Raskolnikov yells at the man to leave, and the astonished, scowling gentleman shakes his cane at his assailant. Just as Raskolnikov rushes the man, fists flailing, he is seized from behind. A policeman stands between the two men. The officer appears to be a straightforward sort, and Raskolnikov takes him to the girl and tells him of his suspicion: that the girl was induced to drink by a man and then taken advantage of, that she was dressed inexpertly by a man, and the man he was about to fight is to blame. The policeman considers what he sees and hears and, being a good judge of character, determines the gentleman is no gentleman.

The officer tries to rouse the girl and asks where she lives, but she is incoherent. Raskolnikov takes some coins from his pocket and offers to pay for a cab; the policeman says he will take her, but they still have no address. Raskolnikov is sure the officer must think it strange to see a man in rags with coins to spare, but they both agree that the girl’s treatment has been shameful. An outraged Raskolnikov points out that the gentleman is not giving up on getting the girl, though he has moved about ten paces away.

Suddenly the girl begins walking in the direction from which she came, mumbling that “they” will not let her alone. On the other side of the street, the gentleman follows her progress. Suddenly a feeling of revulsion comes upon Raskolnikov, and he shouts at the policeman, asking why he does not just let the dandy have the girl. The officer is confused by the question; he dismisses Raskolnikov as a madman and follows the girl.

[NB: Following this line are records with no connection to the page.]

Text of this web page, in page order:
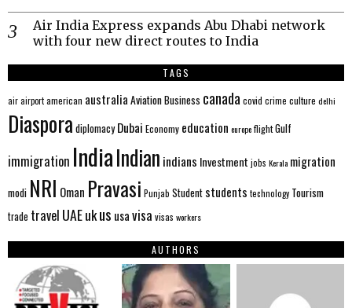
Air India Express expands Abu Dhabi network
with four new direct routes to India
TAGS
airairportamerican australia AviationBusiness canada covid crime culture delhi
Diaspora diplomacy Dubai Economy education europeflightGulf
immigration IndiaIndian indians Investment jobs Kerala migration
modi NRI Oman Pravasi Punjab Student students technology Tourism
trade travel UAEukus usavisa visas workers
AUTHORS
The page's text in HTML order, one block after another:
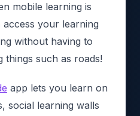
mobile learning is
your learning
without having to
such as roads!
app lets you learn on
social learning walls
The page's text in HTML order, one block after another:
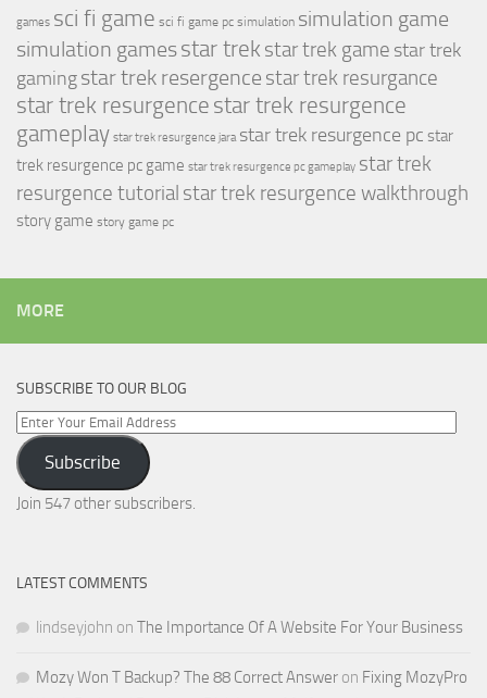
games sci fi game sci fi game pc simulation simulation game
simulation gamesstar trek star trek game star trek
gamingstar trek resergence star trek resurgance
star trek resurgence star trek resurgence
gameplay star trek resurgence jara star trek resurgence pc star
trek resurgence pc game star trek resurgence pc gameplay star trek
resurgence tutorial star trek resurgence walkthrough
story game story game pc
MORE
SUBSCRIBE TO OUR BLOG
Enter
Your
Email
Address
Subscribe
Join 547 other subscribers.
LATEST COMMENTS
lindseyjohn on The Importance Of A Website For Your Business
Mozy Won T Backup? The 88 Correct Answer on Fixing MozyPro
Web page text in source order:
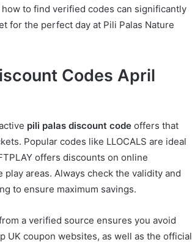
to find verified codes can significantly
for the perfect day at Pili Palas Nature
Codes April
pili palas discount code offers that
Popular codes like LLOCALS are ideal
offers discounts on online
areas. Always check the validity and
to ensure maximum savings.
a verified source ensures you avoid
UK coupon websites, as well as the official
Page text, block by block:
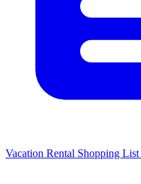
Vacation Rental Shopping List
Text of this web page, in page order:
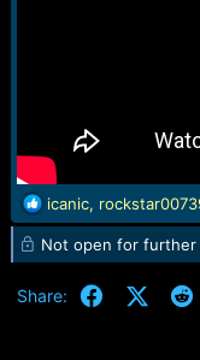
R
e
a
c
t
icanic,
Not open for further
Share: Facebook
X
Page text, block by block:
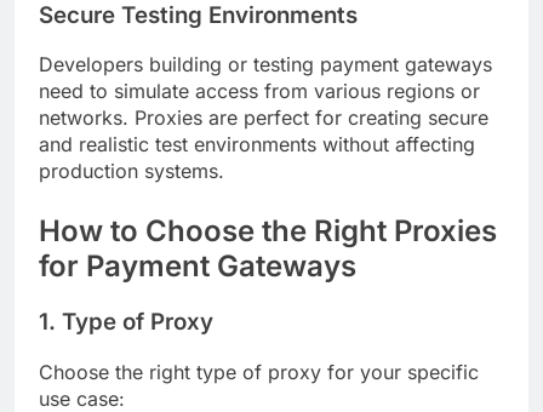
Secure Testing Environments
Developers building or testing payment gateways
need to simulate access from various regions or
networks. Proxies are perfect for creating secure
and realistic test environments without affecting
production systems.
How to Choose the Right Proxies
for Payment Gateways
1. Type of Proxy
Choose the right type of proxy for your specific
use case:
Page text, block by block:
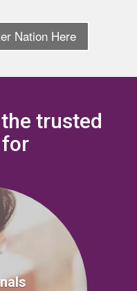
Nation Here
trusted
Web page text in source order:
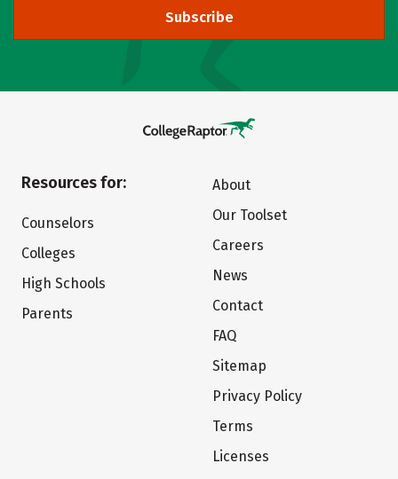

Wondering why he had felt the need to interfere, Raskolnikov feels wretched. His thoughts go to the awful things that happen to so many girls every year, knowing there is a certain percentage of them who will have such a fate as this young girl--or worse. It is easy to think of percentages, but he wonders how he would feel if Dounia were abused.

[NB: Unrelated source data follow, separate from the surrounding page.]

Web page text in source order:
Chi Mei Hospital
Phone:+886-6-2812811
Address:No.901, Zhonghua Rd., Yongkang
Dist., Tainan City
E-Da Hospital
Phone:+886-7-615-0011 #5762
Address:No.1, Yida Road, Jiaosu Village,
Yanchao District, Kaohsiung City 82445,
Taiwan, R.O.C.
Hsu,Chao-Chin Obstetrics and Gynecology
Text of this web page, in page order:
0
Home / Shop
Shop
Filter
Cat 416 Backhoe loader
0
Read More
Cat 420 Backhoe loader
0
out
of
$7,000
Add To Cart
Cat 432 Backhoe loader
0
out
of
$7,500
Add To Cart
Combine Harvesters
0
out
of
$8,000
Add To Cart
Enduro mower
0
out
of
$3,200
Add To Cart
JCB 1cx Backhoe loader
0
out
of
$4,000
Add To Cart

Raskolnikov finally remembers he was going to see Razumihin, one of his university comrades. It is surprising that Raskolnikov has any friends, for he is consistently aloof and distant, uninvolved in any activities; his colleagues respect his work ethic but do not like his haughty demeanor. Razumihin is the kind of fellow everyone likes, simple and unassuming. He is an outrageous character, possessing prodigious strength and often carrying pranks too far. Within his character, however, lies great dignity; he is poor but makes his way by his own hard work. Razumihin also has had to drop out of school temporarily, but he is saving to go back to his studies. Raskolnikov does not even know his address. Several months ago, Raskolnikov saw Razumihin on the street and, embarrassed, tried to avoid him; his friend did see him but politely refrained from speaking to him.